WHAT TO DO -
What you should give back is a precise copy of the lines below from the one containing "the command above" through the one containing "t The results", with no pictures.

DATA SUPPLIED -

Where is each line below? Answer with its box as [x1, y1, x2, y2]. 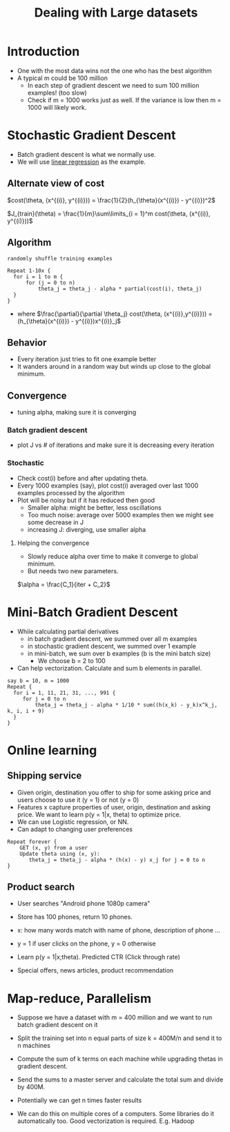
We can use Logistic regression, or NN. [17, 817, 129, 826]
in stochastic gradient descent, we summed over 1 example [27, 642, 197, 650]
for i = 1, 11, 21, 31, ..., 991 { [13, 689, 116, 696]
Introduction [7, 44, 80, 59]
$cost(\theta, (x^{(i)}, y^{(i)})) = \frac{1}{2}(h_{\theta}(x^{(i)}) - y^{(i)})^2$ [7, 195, 215, 204]
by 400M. [17, 1083, 46, 1091]
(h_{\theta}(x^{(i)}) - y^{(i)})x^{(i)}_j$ [17, 316, 122, 325]
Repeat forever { [7, 838, 57, 845]
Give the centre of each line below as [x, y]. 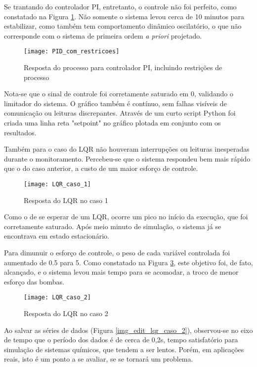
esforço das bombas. [34, 281]
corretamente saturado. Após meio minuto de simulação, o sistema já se [113, 226]
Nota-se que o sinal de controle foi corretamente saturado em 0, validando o [119, 94]
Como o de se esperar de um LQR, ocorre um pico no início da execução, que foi [126, 217]
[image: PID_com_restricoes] [72, 52]
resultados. [20, 132]
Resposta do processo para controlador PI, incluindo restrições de [123, 67]
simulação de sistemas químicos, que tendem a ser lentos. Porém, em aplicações [124, 349]
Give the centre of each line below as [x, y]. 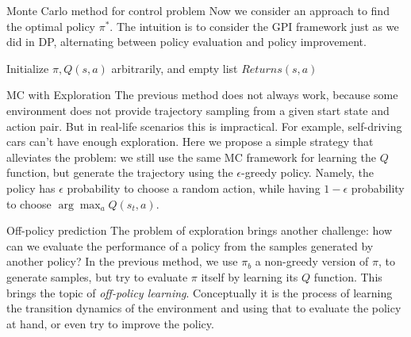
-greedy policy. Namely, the [307, 172]
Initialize [28, 68]
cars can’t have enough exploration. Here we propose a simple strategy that [190, 142]
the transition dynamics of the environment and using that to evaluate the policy [204, 308]
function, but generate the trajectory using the [120, 172]
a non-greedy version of [312, 261]
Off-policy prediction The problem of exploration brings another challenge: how [200, 230]
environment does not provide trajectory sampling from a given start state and [198, 110]
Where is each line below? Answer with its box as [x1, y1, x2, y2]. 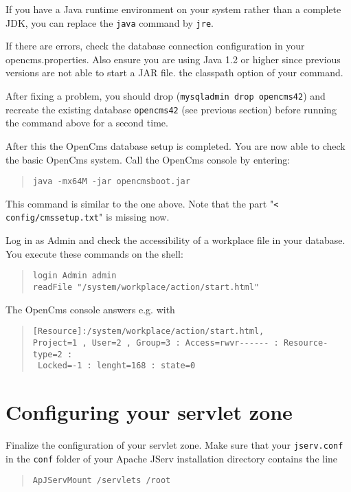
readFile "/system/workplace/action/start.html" [32, 282, 260, 292]
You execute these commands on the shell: [5, 246, 183, 260]
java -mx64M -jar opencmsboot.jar [32, 177, 190, 187]
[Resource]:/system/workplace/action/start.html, [32, 326, 264, 337]
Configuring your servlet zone [5, 398, 293, 425]
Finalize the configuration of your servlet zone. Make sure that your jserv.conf [5, 437, 343, 451]
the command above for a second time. [5, 115, 168, 130]
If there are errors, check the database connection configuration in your [5, 38, 305, 53]
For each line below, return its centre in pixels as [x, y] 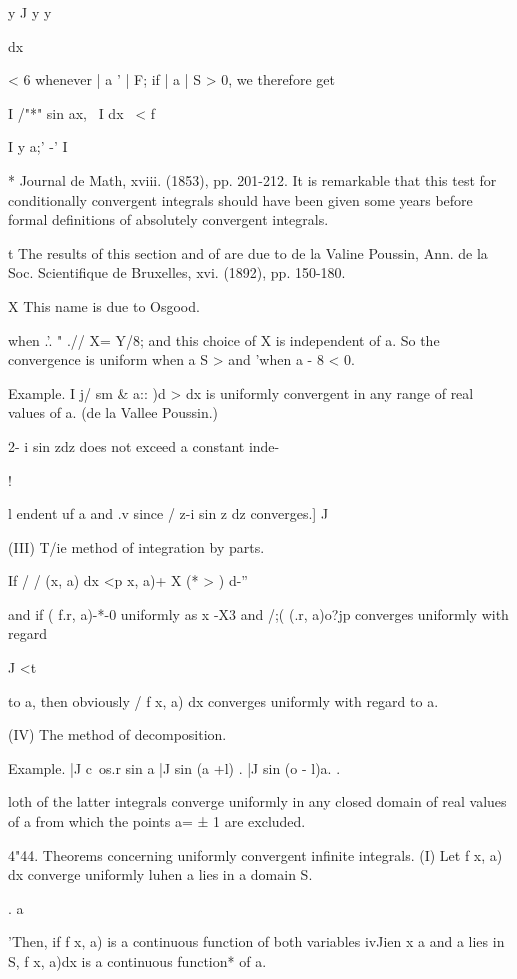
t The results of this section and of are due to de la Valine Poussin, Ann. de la [248, 252]
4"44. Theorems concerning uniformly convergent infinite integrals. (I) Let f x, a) [255, 854]
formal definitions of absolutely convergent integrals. [168, 219]
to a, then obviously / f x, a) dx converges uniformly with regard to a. [223, 700]
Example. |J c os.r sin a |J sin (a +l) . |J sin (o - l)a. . [174, 767]
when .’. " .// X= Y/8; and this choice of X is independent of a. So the [224, 339]
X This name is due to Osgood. [104, 305]
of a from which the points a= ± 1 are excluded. [157, 821]
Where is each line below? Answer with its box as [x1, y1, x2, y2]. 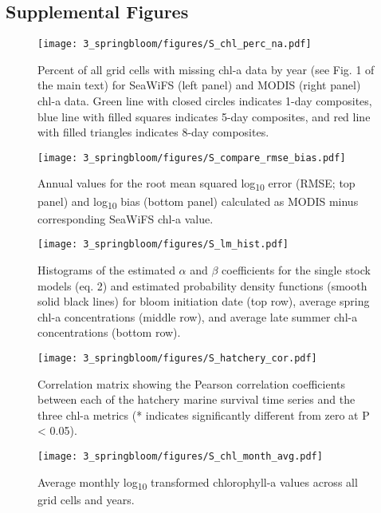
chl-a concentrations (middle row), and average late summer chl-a [37, 308, 358, 325]
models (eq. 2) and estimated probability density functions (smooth [37, 277, 367, 294]
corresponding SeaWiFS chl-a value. [37, 210, 214, 227]
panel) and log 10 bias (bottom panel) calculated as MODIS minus [37, 192, 359, 211]
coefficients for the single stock [222, 261, 371, 278]
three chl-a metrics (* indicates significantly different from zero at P [37, 406, 370, 423]
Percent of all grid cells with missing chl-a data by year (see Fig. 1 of [37, 61, 375, 77]
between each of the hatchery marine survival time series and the [37, 391, 355, 408]
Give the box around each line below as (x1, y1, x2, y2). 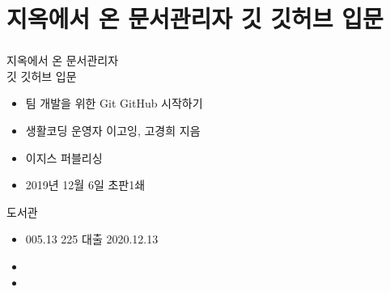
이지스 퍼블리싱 (25, 149, 103, 166)
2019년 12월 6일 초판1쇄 (25, 176, 146, 193)
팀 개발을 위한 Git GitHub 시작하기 (25, 95, 203, 112)
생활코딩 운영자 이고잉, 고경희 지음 (25, 122, 201, 139)
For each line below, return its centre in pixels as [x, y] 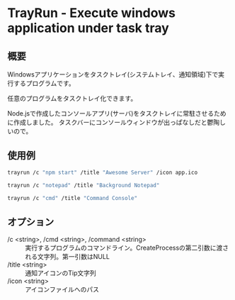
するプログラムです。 [44, 83]
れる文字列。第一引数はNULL [67, 257]
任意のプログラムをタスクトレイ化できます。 [72, 98]
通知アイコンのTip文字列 [61, 273]
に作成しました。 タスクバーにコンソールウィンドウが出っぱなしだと [107, 122]
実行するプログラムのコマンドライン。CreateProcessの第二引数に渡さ [127, 248]
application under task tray [88, 28]
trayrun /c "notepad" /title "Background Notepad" [84, 185]
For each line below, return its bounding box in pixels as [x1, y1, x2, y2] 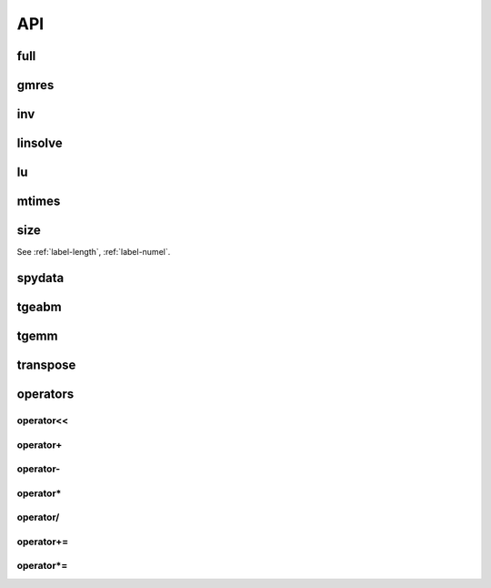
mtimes [16, 194, 61, 209]
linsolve [16, 136, 63, 151]
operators [16, 387, 75, 402]
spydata [16, 269, 65, 286]
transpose [16, 358, 76, 373]
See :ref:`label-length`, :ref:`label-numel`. [16, 247, 171, 258]
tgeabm [16, 299, 63, 314]
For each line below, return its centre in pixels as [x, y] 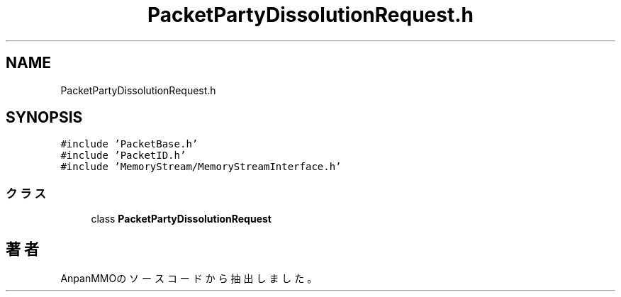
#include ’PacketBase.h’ [129, 144]
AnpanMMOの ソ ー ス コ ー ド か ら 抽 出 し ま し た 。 [189, 279]
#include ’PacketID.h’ [123, 156]
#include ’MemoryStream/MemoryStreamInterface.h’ [201, 167]
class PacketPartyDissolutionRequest [181, 219]
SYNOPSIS [44, 118]
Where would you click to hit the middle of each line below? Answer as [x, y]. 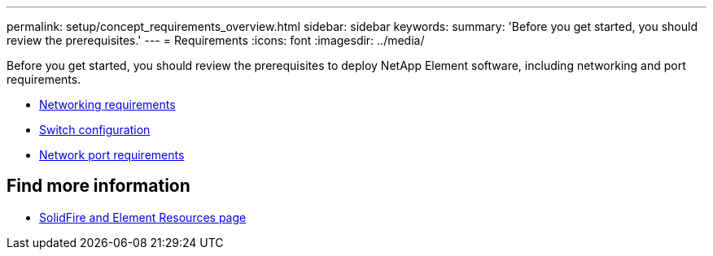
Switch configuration [95, 130]
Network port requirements [112, 155]
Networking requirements [107, 104]
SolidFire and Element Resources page [143, 217]
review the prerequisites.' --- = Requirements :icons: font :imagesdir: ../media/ [216, 40]
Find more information [98, 186]
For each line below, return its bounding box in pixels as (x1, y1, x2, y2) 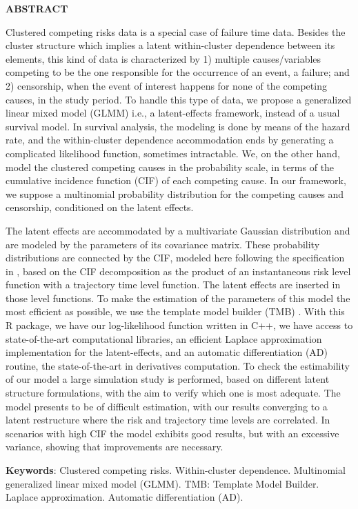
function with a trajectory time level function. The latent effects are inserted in (6, 277, 341, 292)
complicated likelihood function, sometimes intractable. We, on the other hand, (6, 146, 340, 160)
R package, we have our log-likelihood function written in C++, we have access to (6, 318, 353, 332)
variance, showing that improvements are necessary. (6, 439, 223, 454)
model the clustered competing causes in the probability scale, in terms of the (6, 159, 335, 174)
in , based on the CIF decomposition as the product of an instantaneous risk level (6, 263, 351, 278)
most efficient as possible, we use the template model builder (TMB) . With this (6, 304, 345, 319)
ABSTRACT (6, 1, 68, 15)

EXERCISE ANSWER -
the command above for a second time. [5, 115, 168, 130]
If there are errors, check the database connection configuration in your [5, 38, 305, 53]
For each line below, return its centre in pixels as [x, y] 
t The results of this section and of are due to de la Valine Poussin, Ann. de la [248, 252]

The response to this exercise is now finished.